A Terceira Turma do Superior Tribunal de Justiça (STJ) afetou o julgamento do Recurso Especial nº 1.797.924/MT à Segunda Seção do tribunal em 10 de outubro. A discussão gira em torno do prosseguimento de ações e execuções ajuizadas contra terceiros devedores solidários, quando a supressão das garantias dos credores está prevista no plano de recuperação judicial.

O julgamento na Segunda Seção teve início no último dia 23 de outubro, quando a ministra Nancy Andrighi votou pelo desprovimento do recurso, concluindo que a supressão de garantias somente poderá ser admitida na hipótese de os titulares terem aderido à cláusula, com manifestação nesse sentido em assembleia.

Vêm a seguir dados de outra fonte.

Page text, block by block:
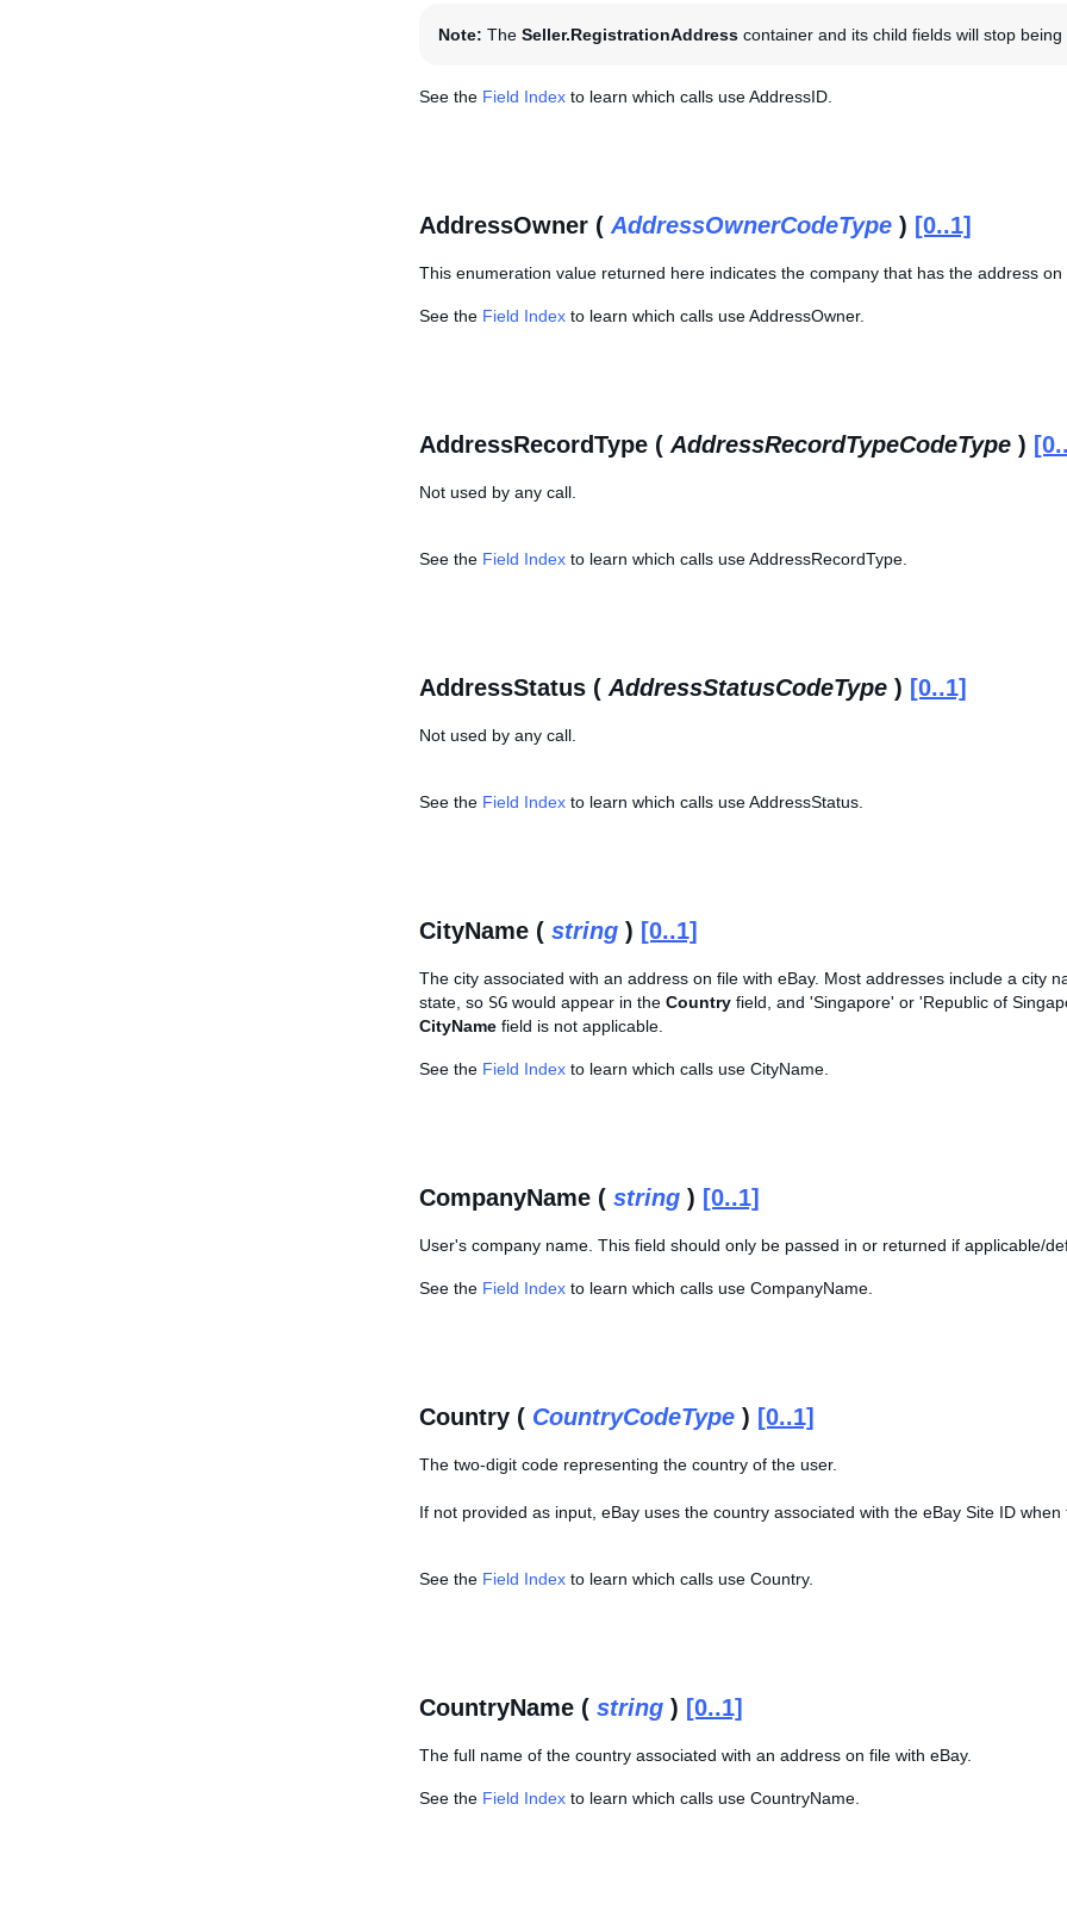
Note: The Seller.RegistrationAddress container and its child fields will stop
See the Field Index to learn which calls use AddressID.
AddressOwner ( AddressOwnerCodeType ) [0..1]
This enumeration value returned here indicates the company that has the address
See the Field Index to learn which calls use AddressOwner.
AddressRecordType ( AddressRecordTypeCodeType )
Not used by any call.
See the Field Index to learn which calls use AddressRecordType.
AddressStatus ( AddressStatusCodeType ) [0..1]
Not used by any call.
See the Field Index to learn which calls use AddressStatus.
CityName ( string ) [0..1]
The city associated with an address on file with eBay. Most addresses include a city
state, so SG would appear in the Country field, and 'Singapore' or 'Republic of
CityName field is not applicable.
See the Field Index to learn which calls use CityName.
CompanyName ( string ) [0..1]
User's company name. This field should only be passed in or returned if applicable/
See the Field Index to learn which calls use CompanyName.
Country ( CountryCodeType ) [0..1]
The two-digit code representing the country of the user.
If not provided as input, eBay uses the country associated with the eBay Site ID
See the Field Index to learn which calls use Country.
CountryName ( string ) [0..1]
The full name of the country associated with an address on file with eBay.
See the Field Index to learn which calls use CountryName.

Segundo a ministra, devem ser conservados intactos os direitos, privilégios e garantias dos que não anuírem com a sua supressão, uma vez que há norma expressa nesse sentido. Assim, no confronto entre o disposto no plano e o expresso em lei, deverá prevalecer o disposto em lei. Como houve pedido de vista do ministro Luis Felipe Salomão, o julgamento foi suspenso e aguarda-se pacificação do entendimento sobre o tema.

O artigo 49, § 1º, da Lei nº 11.101/05 prevê, expressamente, que os credores do devedor em recuperação judicial conservam seus direitos contra os coobrigados, fiadores e obrigados de regresso. Além disso, o caput do artigo 59 faz a ressalva expressa de que a novação dos créditos operada pela aprovação do plano, embora obrigue a todos os credores a ele sujeitos, não extingue as garantias.

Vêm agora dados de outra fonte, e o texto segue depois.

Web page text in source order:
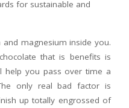
magnesium inside you.
that is benefits is
help you pass over time a
only real bad factor is
up totally engrossed of
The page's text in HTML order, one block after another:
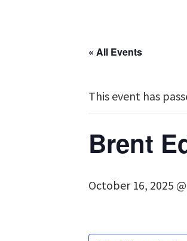
« All Events
This event has
Brent
October 16, 2025

Assim, considerando o disposto nos dois artigos, é possível entender que a suspensão prevista nos artigos 6º, caput, e 52, III, da Lei nº 11.101/05, e a novação prevista no artigo 59, caput, da mesma lei não se aplicam aos garantidores e eventuais coobrigados.

Esse foi o entendimento do STJ no julgamento do Recurso Especial nº 1.333.349/SP, ao consignar que “a recuperação judicial do devedor principal não impede o prosseguimento das execuções nem induz suspensão ou extinção de ações ajuizadas contra terceiros devedores solidários ou coobrigados em geral, por garantia cambial, real ou fidejussória, pois não se lhes aplicam a suspensão prevista nos arts. 6º, caput, e 52, inciso III, ou a novação a que se refere o art. 59, caput, por força do que dispõe o art. 49, § 1º, todos da Lei nº 11.101/2005".

Na mesma linha, o Conselho da Justiça Federal aprovou o Enunciado nº 43, na I Jornada de Direito Comercial, segundo o qual “a suspensão das ações e execuções previstas no art. 6º da Lei nº 11.101/2005 não se estende aos coobrigados do devedor”. 

Embora o assunto pareça já estar pacificado pela jurisprudência, em setembro de 2016, no julgamento do Recurso Especial nº 1.532.943/MT, a Terceira Turma do STJ reconheceu, por votação não unânime, que o plano de recuperação judicial que prevê a supressão ou substituição de garantias vincula todos os credores, incluindo os ausentes e os que votaram contra a aprovação do plano, desde que aprovada pela maioria dos credores, ou seja, a votação por maioria na assembleia geral de credores teria o condão de suprimir garantias.

O julgado ganhou relevância, na medida em que foi contrário ao entendimento antes predominante de que as garantias são preservadas, embora o plano de recuperação opere a novação das dívidas a ele submetidas.

Em abril deste ano, no julgamento do Recurso Especial nº 1.700.487/MT, também por votação não unânime, a Terceira Turma do STJ decidiu novamente que o plano de recuperação aprovado pela maioria dos credores de uma empresa em recuperação judicial poderá suprimir todas as garantias fidejussórias ou reais, mesmo sem a anuência de todos os credores com garantia.

Nesse julgamento, os ministros Marco Aurélio Bellizze, Moura Ribeiro e Paulo de Tarso Sanseverino defenderam a tese do princípio majoritário, no sentido de que as decisões da assembleia geral devem vincular todos os credores. De outro lado, os ministros Ricardo Villas Bôas Cueva e Nancy Andrighi defenderam a tese de que a novação deve atingir apenas os credores que votaram pela sua aprovação, sem qualquer tipo de ressalva. Assim, a questão ainda não está pacificada, tendo em vista a discordância entre os próprios ministros da Terceira Turma.

Considerando a divergência sobre o prosseguimento das ações e execuções ajuizadas contra terceiros devedores solidários, será necessário aguardar o trâmite do julgamento pela Segunda Seção do STJ para esclarecer definitivamente a interpretação a ser dada e o entendimento predominante no confronto entre a preservação de garantias dos credores e a preservação da empresa.